**Problem to work on**
Where the records contain images, omit them, and repeat everything else word for word.
* * *
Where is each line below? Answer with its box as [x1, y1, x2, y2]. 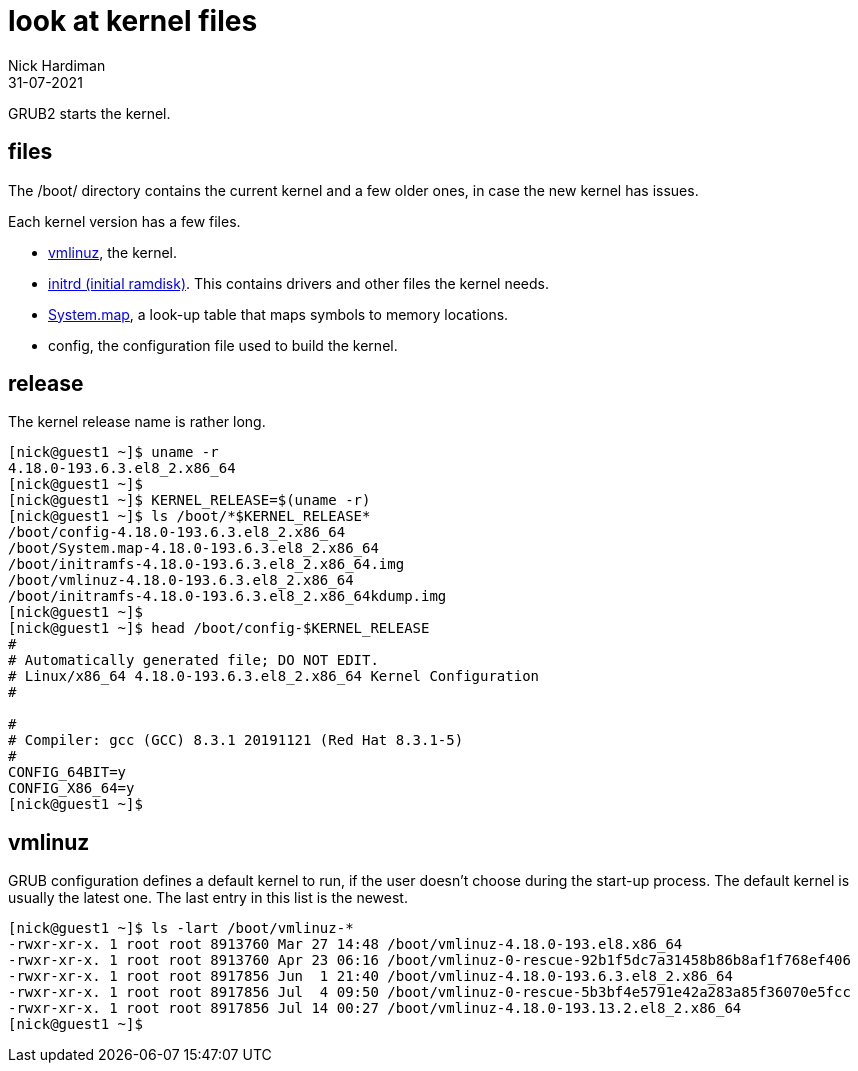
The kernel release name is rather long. [8, 413, 266, 431]
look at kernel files [8, 4, 258, 38]
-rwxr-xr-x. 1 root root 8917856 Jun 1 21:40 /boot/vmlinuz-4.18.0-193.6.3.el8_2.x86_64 [8, 968, 733, 985]
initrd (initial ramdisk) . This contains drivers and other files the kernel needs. [48, 274, 549, 292]
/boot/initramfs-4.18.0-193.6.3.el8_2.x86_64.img [8, 556, 405, 573]
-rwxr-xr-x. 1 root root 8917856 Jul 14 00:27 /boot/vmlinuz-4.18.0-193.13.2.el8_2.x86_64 [8, 1000, 742, 1017]
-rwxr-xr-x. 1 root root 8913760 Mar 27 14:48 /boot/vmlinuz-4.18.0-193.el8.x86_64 [8, 936, 683, 953]
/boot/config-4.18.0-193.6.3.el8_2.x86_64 [8, 524, 346, 541]
* * *
**Response area**
Where is each line below? Answer with its box as [x1, y1, x2, y2]. 
The kernel release name is rather long. [8, 413, 266, 431]
look at kernel files [8, 4, 258, 38]
-rwxr-xr-x. 1 root root 8917856 Jun 1 21:40 /boot/vmlinuz-4.18.0-193.6.3.el8_2.x86_64 [8, 968, 733, 985]
initrd (initial ramdisk) . This contains drivers and other files the kernel needs. [48, 274, 549, 292]
/boot/initramfs-4.18.0-193.6.3.el8_2.x86_64.img [8, 556, 405, 573]
-rwxr-xr-x. 1 root root 8917856 Jul 14 00:27 /boot/vmlinuz-4.18.0-193.13.2.el8_2.x86_64 [8, 1000, 742, 1017]
-rwxr-xr-x. 1 root root 8913760 Mar 27 14:48 /boot/vmlinuz-4.18.0-193.el8.x86_64 [8, 936, 683, 953]
/boot/config-4.18.0-193.6.3.el8_2.x86_64 [8, 524, 346, 541]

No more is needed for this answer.